关于基准频谱包络概略形状G2_ref也是同样的。即，在前述的方式中，将第2声音信号X2中的合成开始时刻Tm_R或者合成结束时刻Tm_A的频谱包络概略形状G2利用为基准频谱包络概略形状G2_ref，但基准频谱包络概略形状G2_ref被提取的时刻(第2时刻)并不限定于以上的例示。例如，也可以将平稳期间Q2的端点(起点时刻T2_S或者终点时刻T2_E)的频谱包络概略形状G2作为基准频谱包络概略形状G2_ref。但是，基准频谱包络概略形状G2_ref被提取的第2时刻，优选是第2声音信号X2中的频谱形状稳定的平稳期间Q2内的时刻。The same is true for the reference spectral envelope rough shape G2_ref. That is, in the above-described method, the general spectral envelope shape G2 at the synthesis start time Tm_R or the synthesis end time Tm_A in the second audio signal X2 is used as the reference spectral envelope general shape G2_ref, but the reference spectral envelope general shape G2_ref The extracted time (second time) is not limited to the above example. For example, the outline spectral envelope shape G2 at the end point (the start point time T2_S or the end point time T2_E) of the stationary period Q2 may be used as the reference spectral envelope outline shape G2_ref. However, the second time at which the reference spectral envelope rough shape G2_ref is extracted is preferably a time within the stationary period Q2 in which the spectral shape of the second audio signal X2 is stable.

另外，第1声音信号X1中的基准频谱包络概略形状G1_ref被提取的第1时刻和第2声音信号X2中的基准频谱包络概略形状G2_ref被提取的第2时刻也可以是时间轴上的不同的时刻。In addition, the first time when the reference spectral envelope rough shape G1_ref in the first audio signal X1 is extracted and the second time when the reference spectral envelope rough shape G2_ref in the second audio signal X2 is extracted may be on the time axis. different moments.

(4)在前述的方式中，对表示由声音处理装置100的利用者歌唱出的歌唱语音的第1声音信号X1进行了处理，但第1声音信号X1所表示的语音并不限定于利用者的歌唱语音。例如也可以对通过片段连接型或者统计模型的公知的语音合成技术合成的第1声音信号X1进行处理。另外，也可以对从光盘等记录介质读出的第1声音信号X1进行处理。关于第2声音信号X2也是同样地，通过任意的方法而取得。(4) In the above-described form, the first audio signal X1 representing the singing voice sung by the user of the audio processing device 100 is processed, but the voice represented by the first audio signal X1 is not limited to the user singing voice. For example, the first audio signal X1 synthesized by a well-known speech synthesis technique of a segment connection type or a statistical model may be processed. Alternatively, the first audio signal X1 read from a recording medium such as an optical disc may be processed. Similarly, the second audio signal X2 is acquired by an arbitrary method.

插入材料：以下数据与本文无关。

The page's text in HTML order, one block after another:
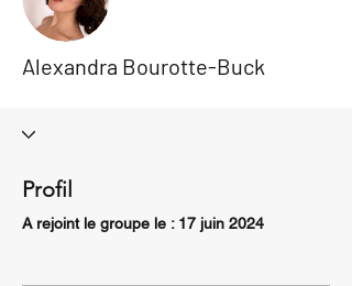
Alexandra Bourotte-Buck
Profil
A rejoint le groupe le : 17 juin 2024
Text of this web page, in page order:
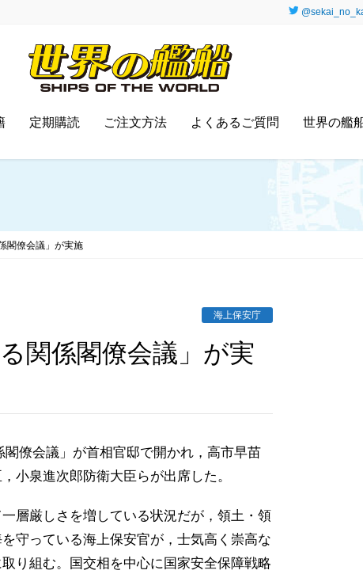
定期購読 ご注文方法 よくあるご質問 世界の艦
閣僚会議」が実施
海上保安庁
僚会議」が首相官邸で開かれ，高市早苗
小泉進次郎防衛大臣らが出席した。
層厳しさを増している状況だが，領土・領
守っている海上保安官が，士気高く崇高な
り組む。国交相を中心に国家安全保障戦略

另外，第1声音信号X1及第2声音信号X2所表示的声响，并不限定于狭义的语音(即人类发出的语言声音)。例如，在表示乐器的演奏音的第1声音信号X1中附加各种声音表现(例如演奏表现)的情况下也可以应用本发明。例如，针对表示没有附加演奏表现的单调的演奏音的第1声音信号X1，利用第2声音信号X2而附加颤音等演奏表现。In addition, the sounds represented by the first sound signal X1 and the second sound signal X2 are not limited to speech sounds in a narrow sense (that is, speech sounds produced by humans). For example, the present invention can also be applied to a case where various sound expressions (eg, performance expressions) are added to the first sound signal X1 representing the performance sound of a musical instrument. For example, a performance expression such as vibrato is added to the first sound signal X1 representing a monotonous performance sound to which no performance expression is added, using the second sound signal X2.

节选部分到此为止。